▶ _PROBLEM TO SOLVE_:
Consider the entries below. Count the lines holding the string "value" and state the number only.

━━━━━━━━━━━━━━━━━━━━

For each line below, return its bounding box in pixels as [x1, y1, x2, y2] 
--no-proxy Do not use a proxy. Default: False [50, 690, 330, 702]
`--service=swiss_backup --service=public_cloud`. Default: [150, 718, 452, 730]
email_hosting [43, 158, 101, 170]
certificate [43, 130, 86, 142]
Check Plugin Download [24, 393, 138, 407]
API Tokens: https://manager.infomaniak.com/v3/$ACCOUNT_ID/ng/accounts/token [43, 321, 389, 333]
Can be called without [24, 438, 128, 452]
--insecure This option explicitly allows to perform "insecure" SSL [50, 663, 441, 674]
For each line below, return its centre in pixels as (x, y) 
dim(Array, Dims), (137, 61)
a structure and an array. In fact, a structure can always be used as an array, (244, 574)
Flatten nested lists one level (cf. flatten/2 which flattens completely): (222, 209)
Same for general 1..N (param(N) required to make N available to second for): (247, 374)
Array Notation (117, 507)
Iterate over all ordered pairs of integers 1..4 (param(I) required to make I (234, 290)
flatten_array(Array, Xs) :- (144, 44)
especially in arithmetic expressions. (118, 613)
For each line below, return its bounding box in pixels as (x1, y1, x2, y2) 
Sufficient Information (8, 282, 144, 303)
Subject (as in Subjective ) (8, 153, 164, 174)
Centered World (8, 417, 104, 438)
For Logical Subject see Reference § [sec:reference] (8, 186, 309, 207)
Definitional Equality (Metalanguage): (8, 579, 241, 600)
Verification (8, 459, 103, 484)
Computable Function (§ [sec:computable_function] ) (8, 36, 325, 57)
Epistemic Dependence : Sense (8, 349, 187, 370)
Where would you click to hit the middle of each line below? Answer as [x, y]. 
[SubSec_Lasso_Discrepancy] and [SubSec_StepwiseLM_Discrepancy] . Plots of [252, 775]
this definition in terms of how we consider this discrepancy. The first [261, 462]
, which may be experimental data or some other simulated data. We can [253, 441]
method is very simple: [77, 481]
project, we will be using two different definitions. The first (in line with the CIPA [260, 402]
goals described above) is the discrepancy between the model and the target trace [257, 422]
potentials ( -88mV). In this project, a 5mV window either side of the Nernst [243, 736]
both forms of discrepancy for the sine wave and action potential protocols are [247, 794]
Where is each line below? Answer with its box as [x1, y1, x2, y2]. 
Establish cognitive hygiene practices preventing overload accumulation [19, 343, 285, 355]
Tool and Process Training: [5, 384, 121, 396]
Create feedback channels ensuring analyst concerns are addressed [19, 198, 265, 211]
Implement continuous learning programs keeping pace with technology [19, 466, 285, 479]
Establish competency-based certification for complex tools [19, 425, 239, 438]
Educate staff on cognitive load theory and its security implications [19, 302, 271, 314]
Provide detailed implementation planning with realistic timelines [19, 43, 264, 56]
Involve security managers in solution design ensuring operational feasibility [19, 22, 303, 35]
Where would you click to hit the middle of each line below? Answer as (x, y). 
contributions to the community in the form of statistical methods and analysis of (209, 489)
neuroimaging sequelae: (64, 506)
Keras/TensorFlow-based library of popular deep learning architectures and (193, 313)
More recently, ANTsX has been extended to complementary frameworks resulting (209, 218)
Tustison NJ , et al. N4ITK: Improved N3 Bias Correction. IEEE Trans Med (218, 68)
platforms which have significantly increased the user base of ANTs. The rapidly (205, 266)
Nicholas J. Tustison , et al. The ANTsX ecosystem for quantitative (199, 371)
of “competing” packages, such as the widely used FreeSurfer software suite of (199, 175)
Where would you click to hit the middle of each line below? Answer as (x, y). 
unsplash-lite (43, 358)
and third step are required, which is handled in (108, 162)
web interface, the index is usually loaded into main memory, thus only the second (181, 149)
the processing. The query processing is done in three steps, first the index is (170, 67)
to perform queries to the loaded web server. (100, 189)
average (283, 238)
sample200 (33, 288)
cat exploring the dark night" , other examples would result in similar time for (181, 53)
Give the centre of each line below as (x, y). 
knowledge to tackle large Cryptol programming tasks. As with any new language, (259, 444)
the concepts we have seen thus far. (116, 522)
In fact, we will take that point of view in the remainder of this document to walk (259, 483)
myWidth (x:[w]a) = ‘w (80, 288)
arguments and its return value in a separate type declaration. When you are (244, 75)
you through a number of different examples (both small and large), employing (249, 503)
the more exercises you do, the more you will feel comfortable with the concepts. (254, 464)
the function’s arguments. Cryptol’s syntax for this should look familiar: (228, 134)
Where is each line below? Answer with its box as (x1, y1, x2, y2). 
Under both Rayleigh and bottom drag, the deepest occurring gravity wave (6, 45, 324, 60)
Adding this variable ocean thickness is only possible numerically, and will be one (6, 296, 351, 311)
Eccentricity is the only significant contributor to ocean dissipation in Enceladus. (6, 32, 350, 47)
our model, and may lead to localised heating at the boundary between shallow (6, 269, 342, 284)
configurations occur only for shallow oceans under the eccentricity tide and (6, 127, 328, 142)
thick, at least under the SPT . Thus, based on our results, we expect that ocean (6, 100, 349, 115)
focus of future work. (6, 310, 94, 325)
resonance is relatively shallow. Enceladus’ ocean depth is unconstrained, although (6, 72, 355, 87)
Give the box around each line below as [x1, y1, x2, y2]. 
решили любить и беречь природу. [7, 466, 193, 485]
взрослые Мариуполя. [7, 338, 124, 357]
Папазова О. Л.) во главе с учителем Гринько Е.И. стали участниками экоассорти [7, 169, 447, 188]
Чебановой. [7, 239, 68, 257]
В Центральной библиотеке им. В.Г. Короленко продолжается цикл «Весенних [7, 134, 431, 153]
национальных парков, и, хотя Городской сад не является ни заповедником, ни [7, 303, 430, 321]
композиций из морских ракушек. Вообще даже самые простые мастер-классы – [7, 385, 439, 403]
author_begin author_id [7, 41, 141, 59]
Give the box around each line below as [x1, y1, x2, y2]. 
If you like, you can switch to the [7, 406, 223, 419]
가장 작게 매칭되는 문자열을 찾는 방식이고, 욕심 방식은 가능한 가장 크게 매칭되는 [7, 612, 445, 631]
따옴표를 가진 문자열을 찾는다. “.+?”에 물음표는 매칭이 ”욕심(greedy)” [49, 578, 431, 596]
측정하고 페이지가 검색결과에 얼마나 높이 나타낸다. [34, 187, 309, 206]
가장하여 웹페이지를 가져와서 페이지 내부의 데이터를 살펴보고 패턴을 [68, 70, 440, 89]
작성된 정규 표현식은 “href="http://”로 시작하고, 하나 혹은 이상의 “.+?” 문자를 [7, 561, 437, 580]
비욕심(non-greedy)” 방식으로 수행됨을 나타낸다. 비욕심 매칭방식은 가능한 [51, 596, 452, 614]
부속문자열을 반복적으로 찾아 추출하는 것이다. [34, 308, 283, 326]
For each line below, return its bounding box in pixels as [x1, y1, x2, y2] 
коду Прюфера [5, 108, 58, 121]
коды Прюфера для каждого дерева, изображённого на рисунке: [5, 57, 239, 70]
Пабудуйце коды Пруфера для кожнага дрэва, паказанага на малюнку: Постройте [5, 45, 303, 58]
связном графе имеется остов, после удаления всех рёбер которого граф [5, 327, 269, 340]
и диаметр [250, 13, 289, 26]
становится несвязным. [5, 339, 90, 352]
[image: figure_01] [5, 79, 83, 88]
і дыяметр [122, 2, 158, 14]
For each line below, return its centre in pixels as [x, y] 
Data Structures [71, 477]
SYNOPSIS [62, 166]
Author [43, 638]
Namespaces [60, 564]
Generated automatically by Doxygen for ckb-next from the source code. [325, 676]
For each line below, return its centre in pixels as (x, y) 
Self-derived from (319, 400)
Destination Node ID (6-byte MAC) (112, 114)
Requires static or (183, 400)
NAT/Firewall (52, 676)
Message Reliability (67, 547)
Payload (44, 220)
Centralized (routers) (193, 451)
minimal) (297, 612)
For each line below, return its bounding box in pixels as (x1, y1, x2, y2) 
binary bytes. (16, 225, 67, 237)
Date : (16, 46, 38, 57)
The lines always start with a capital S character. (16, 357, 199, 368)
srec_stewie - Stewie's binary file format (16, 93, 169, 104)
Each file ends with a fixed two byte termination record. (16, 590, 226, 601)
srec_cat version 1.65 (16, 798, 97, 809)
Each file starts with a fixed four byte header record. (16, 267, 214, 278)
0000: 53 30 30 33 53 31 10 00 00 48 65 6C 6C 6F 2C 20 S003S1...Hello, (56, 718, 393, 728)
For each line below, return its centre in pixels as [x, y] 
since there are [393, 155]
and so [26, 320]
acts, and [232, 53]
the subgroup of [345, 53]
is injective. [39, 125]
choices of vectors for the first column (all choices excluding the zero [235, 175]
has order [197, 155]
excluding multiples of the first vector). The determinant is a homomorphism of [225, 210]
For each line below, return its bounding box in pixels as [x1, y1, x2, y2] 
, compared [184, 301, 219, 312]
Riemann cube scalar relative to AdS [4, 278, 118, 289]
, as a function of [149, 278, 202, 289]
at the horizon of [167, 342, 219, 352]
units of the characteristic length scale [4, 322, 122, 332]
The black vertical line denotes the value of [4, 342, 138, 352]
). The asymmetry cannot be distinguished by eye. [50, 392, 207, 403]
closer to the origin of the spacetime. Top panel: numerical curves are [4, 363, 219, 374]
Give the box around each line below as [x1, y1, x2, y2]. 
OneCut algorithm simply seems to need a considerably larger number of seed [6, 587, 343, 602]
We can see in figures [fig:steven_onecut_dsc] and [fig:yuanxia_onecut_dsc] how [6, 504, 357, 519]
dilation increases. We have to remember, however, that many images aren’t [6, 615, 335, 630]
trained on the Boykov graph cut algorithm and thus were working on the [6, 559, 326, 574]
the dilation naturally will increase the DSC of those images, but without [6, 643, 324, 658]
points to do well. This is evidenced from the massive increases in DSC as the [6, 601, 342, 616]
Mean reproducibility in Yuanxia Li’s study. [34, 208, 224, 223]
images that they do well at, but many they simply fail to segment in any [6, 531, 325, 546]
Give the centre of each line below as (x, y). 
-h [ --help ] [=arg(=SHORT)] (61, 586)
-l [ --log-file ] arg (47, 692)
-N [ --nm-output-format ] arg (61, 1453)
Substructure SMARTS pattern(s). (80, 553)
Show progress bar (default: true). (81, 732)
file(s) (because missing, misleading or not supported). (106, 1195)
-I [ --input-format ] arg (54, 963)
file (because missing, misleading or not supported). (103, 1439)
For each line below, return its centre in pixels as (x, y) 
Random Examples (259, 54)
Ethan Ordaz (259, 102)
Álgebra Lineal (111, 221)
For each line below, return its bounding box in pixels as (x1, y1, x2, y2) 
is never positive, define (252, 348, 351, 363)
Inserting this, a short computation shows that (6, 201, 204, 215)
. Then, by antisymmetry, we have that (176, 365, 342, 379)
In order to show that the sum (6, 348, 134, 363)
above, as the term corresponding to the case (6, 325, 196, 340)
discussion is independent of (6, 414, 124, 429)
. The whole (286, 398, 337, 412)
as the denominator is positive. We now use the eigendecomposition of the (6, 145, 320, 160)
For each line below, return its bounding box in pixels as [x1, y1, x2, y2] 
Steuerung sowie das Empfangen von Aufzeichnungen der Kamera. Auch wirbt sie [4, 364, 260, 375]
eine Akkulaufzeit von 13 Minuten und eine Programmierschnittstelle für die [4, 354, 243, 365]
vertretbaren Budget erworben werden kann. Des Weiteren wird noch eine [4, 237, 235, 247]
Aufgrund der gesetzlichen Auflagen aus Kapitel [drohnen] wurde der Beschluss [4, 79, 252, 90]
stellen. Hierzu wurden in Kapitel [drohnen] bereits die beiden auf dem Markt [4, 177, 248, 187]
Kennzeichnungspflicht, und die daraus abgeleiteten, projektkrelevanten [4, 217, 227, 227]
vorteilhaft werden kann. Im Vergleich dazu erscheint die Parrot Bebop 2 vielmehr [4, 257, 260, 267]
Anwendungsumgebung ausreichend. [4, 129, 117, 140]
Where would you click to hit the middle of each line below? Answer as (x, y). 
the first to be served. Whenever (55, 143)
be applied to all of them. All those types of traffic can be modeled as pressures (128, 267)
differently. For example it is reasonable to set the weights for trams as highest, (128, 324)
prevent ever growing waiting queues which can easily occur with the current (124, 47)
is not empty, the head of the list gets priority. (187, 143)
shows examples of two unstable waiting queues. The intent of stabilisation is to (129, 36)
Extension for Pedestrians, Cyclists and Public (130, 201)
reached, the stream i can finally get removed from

━━━━━━━━━━━━━━━━━━━━

▶ _WRITTEN RESPONSE_:
2